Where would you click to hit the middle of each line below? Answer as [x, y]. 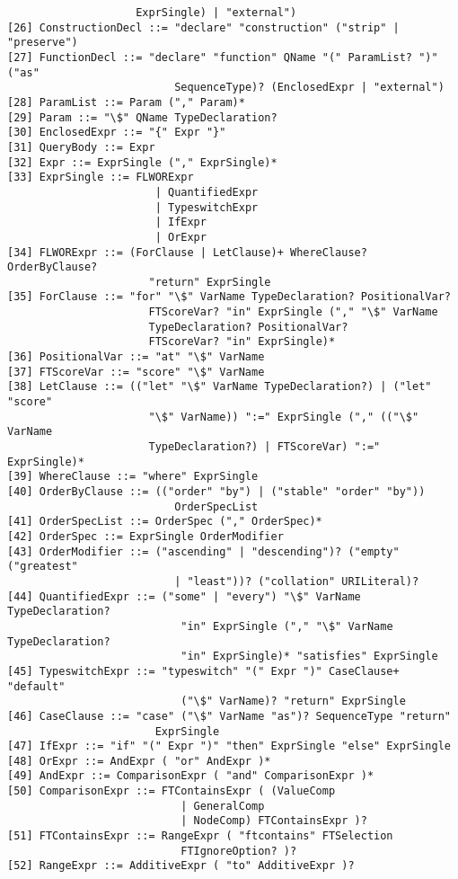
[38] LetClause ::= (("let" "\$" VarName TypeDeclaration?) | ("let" [220, 387]
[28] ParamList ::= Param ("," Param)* [126, 102]
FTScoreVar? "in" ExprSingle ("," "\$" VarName [293, 312]
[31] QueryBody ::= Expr [81, 147]
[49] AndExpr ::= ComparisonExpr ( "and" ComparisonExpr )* [191, 776]
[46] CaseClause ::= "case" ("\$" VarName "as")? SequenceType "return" [229, 716]
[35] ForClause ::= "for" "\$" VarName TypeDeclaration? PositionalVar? [229, 297]
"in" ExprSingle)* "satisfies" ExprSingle [309, 657]
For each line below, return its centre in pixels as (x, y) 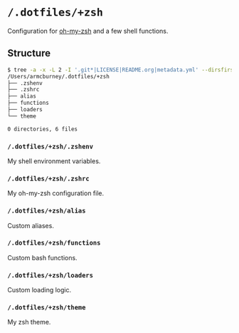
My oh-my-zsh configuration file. (56, 193)
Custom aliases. (31, 225)
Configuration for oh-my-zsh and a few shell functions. (88, 31)
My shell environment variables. (54, 161)
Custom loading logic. (39, 290)
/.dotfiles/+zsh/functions (54, 243)
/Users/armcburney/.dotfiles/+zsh (59, 76)
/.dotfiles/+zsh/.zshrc (49, 178)
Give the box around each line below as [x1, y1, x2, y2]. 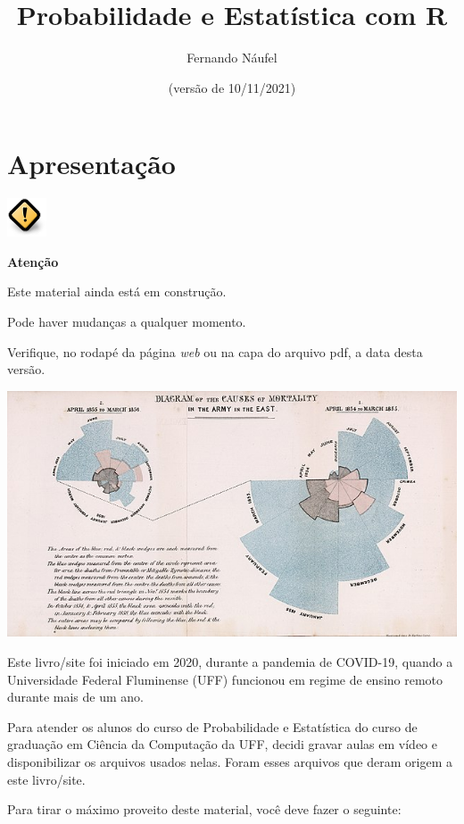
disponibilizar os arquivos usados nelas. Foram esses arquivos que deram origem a [7, 753, 452, 770]
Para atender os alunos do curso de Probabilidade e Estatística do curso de [7, 717, 418, 736]
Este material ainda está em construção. [7, 282, 227, 301]
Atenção [7, 252, 59, 271]
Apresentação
* * *
Problem details: The entries above need to be printed again exactly; please exclude all pictures.

Exercise result:
Where would you click to hit the middle of each line below? Answer as [x, y]. 
[38] LetClause ::= (("let" "\$" VarName TypeDeclaration?) | ("let" [220, 387]
[28] ParamList ::= Param ("," Param)* [126, 102]
FTScoreVar? "in" ExprSingle ("," "\$" VarName [293, 312]
[31] QueryBody ::= Expr [81, 147]
[49] AndExpr ::= ComparisonExpr ( "and" ComparisonExpr )* [191, 776]
[46] CaseClause ::= "case" ("\$" VarName "as")? SequenceType "return" [229, 716]
[35] ForClause ::= "for" "\$" VarName TypeDeclaration? PositionalVar? [229, 297]
"in" ExprSingle)* "satisfies" ExprSingle [309, 657]
For each line below, return its centre in pixels as (x, y) 
My oh-my-zsh configuration file. (56, 193)
Custom aliases. (31, 225)
Configuration for oh-my-zsh and a few shell functions. (88, 31)
My shell environment variables. (54, 161)
Custom loading logic. (39, 290)
/.dotfiles/+zsh/functions (54, 243)
/Users/armcburney/.dotfiles/+zsh (59, 76)
/.dotfiles/+zsh/.zshrc (49, 178)
Give the box around each line below as [x1, y1, x2, y2]. 
disponibilizar os arquivos usados nelas. Foram esses arquivos que deram origem a [7, 753, 452, 770]
Para atender os alunos do curso de Probabilidade e Estatística do curso de [7, 717, 418, 736]
Este material ainda está em construção. [7, 282, 227, 301]
Atenção [7, 252, 59, 271]
Apresentação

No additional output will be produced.